======== INPUT DATA ========

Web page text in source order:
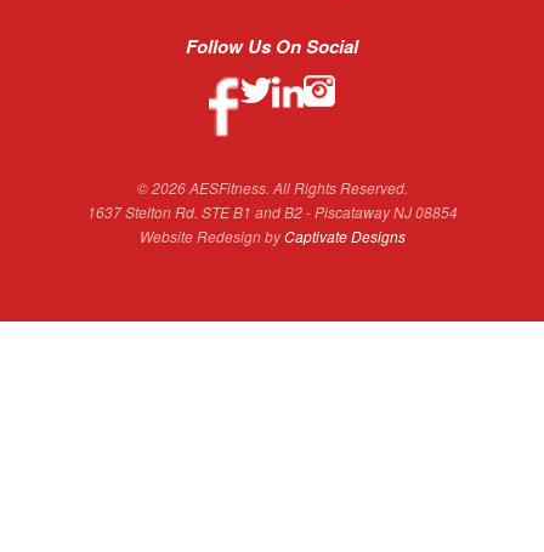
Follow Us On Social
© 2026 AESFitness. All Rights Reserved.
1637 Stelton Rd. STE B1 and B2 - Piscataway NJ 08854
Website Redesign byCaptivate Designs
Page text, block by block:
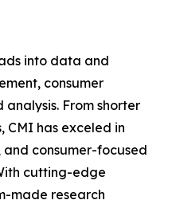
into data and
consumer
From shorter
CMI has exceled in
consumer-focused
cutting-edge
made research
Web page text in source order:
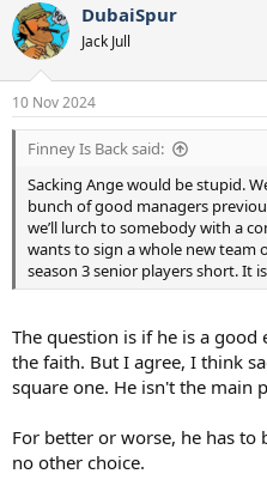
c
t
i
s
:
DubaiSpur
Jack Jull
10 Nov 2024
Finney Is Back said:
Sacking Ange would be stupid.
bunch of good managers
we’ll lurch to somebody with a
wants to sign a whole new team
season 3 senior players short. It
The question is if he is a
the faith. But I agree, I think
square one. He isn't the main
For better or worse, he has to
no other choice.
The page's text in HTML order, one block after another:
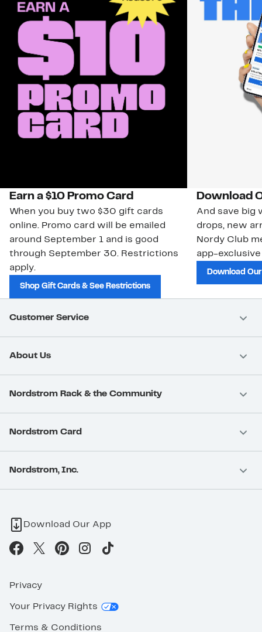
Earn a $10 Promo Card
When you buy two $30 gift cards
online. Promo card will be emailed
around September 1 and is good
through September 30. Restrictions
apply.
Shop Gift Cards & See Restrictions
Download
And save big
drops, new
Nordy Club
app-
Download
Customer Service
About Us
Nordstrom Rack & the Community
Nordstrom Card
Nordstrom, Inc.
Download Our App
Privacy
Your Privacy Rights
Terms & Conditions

========

WORK ORDER:
Tally the lines of the records above that contain the word "good". Give only the total.

ANSWER SPACE:
2